Google Desktop provides a couple of ways to query its index: using the local HTTP server or using the COM Query API . In this post the COM API will be used from C#.

The first step to start working with this API in .NET is to import the typelib


C:\temp\tst>tlbimp <google-desktop-path>\GoogleDesktopAPI2.dll


This will generate the file GoogleDesktopAPILib.dll.
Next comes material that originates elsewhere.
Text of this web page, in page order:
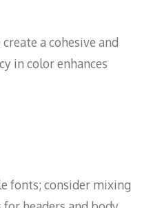
a cohesive and
in color enhances
fonts; consider mixing

The next thing you need to do is to register the application that will be using the COM API. Here's the code to register the application (taken from the JScript examples ):


using GoogleDesktopAPILib;

...

static int Register() {
int cookie;
object[] description = new object[]{
"Title",
" tests",
"Description",
"Simple tests",
"Icon",
"My Icon@1"
};

string myGuid = "{5323E036-345C-4323-548D-32AA55603215}";
GoogleDesktopRegistrar registar
= new GoogleDesktopRegistrar();


registar.StartComponentRegistration(myGuid,description);
object regObjObj =
registar.GetRegistrationInterface(
"GoogleDesktop.QueryRegistration");

IGoogleDesktopRegisterQueryPlugin q =
regObjObj as IGoogleDesktopRegisterQueryPlugin;

if (q == null) {
throw new Exception("Registration problem");
}

cookie = q.RegisterPlugin(myGuid,true);

registar.FinishComponentRegistration();

return cookie;
}




Registration needs to be executed just once. The returned cookie value could be stored somewhere and reused when the application is executed. For example the JScript demos in the GD SDK use the registry to store the cookie. In this demo I'm going to use a text file to store the cookie.
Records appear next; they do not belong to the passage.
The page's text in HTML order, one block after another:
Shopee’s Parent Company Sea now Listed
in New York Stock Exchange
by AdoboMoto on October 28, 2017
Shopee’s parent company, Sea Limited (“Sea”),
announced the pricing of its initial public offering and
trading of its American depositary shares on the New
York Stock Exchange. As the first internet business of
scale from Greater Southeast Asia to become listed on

static int GetRegistrationCookie() {
int cookie;
FileInfo cookieFile = new FileInfo(CookieFileName);
if (cookieFile.Exists)
{
StreamReader reader =
new StreamReader(cookieFile.FullName);
string line = reader.ReadLine();
cookie = int.Parse(line.Trim());
reader.Close();
}
else
{
cookie = Register();
StreamWriter writer =
new StreamWriter(CookieFileName);
writer.WriteLine( cookie.ToString() );
writer.Close();

}
return cookie;
}


Now that we have the registration cookie we can call the Query API . This API is accessed with the GoogleDesktopQueryAPI class. This class has a Query method which receives the registration cookie, a string with the query, and some options. Here's the source for our Main method of a program which receives a query from the command line and prints the location of the matching resources:


public static void Main(string[] args)
{
if (args.Length == 1 && args[0] == "-unregister") {
UnRegister();
} else {
int cookie = GetRegistrationCookie();
string queryString = string.Join(" ",args);

GoogleDesktopQueryAPI queryAPI =
new GoogleDesktopQueryAPI();

IGoogleDesktopQueryResultSet rs =
queryAPI.Query(cookie,queryString,null,null);

IGoogleDesktopQueryResultItem2 i;
while ((i = (IGoogleDesktopQueryResultItem2)rs.Next()) != null) {
Console.WriteLine(i.GetProperty("uri"));
}
}
}


There's a lot of properties that can be extracted from a result item depending on its schema, for example if the result is a mail message.

Code for this post can be found here.